A voice broke in behind me. “Captain, the manifest shows six passengers. The controller at the tower said after takeoff they went into a violent left turn and then a stall.”

I had to fight my nausea and try to reconstruct the crash. I peered again into the cockpit and scanned the interior. A violent left turn before the crash. It was too obvious to be right. But there it was. The trim tab setting on the center post was set all the way to the left. The trim tab assists the pilot in steering the aircraft. On takeoff, the setting must be in the neutral position. With the trim tab set to the left, once the plane is airborne it will veer sharply left regardless of what the pilot does. It will fail to gain altitude and airspeed. It will stall and crash. The ground chief is supposed to check the trim tab before turning the airplane over. But the final responsibility is always with the pilot.

The investigative board determined that the trim tab was the cause of the crash. An experienced combat pilot who had survived countless missions over Europe made the fundamental mistake of not using his checklist. This mistake killed him and his crew.

In the summer of 1943 a two-star general arrived from Washington. He was forming a B-25 wing to go to India, and he needed pilots. The British and Chinese were anxious for the United States to fulfill its commitment to intensify a campaign from India to harass the Japanese in Burma and Thailand. It was no secret that within the overall scheme of things this mission had a low military priority. The real action was in Europe.

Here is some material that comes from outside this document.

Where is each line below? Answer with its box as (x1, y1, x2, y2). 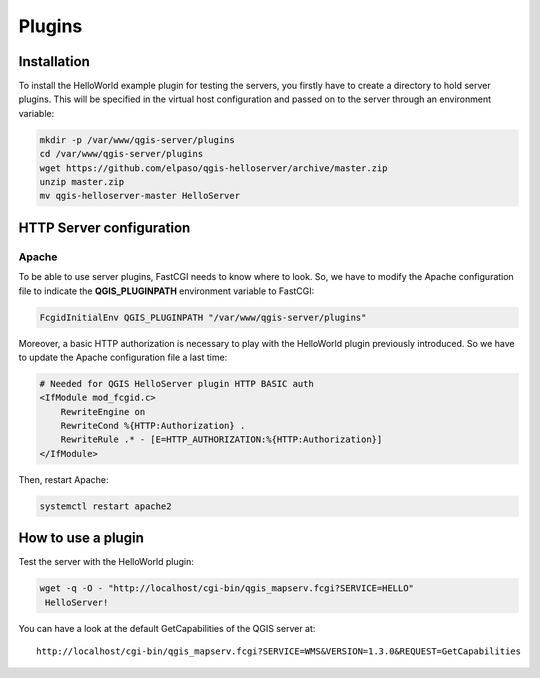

I suspected that the war couldn’t last that much longer and that it was now or never. I met with the general, explained my desire to volunteer, and was accepted. Orders were cut for me to transit to India by troop ship via the Mediterranean, through the Suez Canal, to my new base. The trip would take two months. I wasn’t used to this type of slow transport, and the thought of being crammed onto a troop carrier did not suit me at all. But I would finally get into the war. I was to report to Newport News, Virginia, for debarkation at the end of the year.

I would have a few months to wrap up my duties at Eglin and prepare to depart, but fate would step in again. Out of the blue, my military career was to veer in a totally unexpected direction.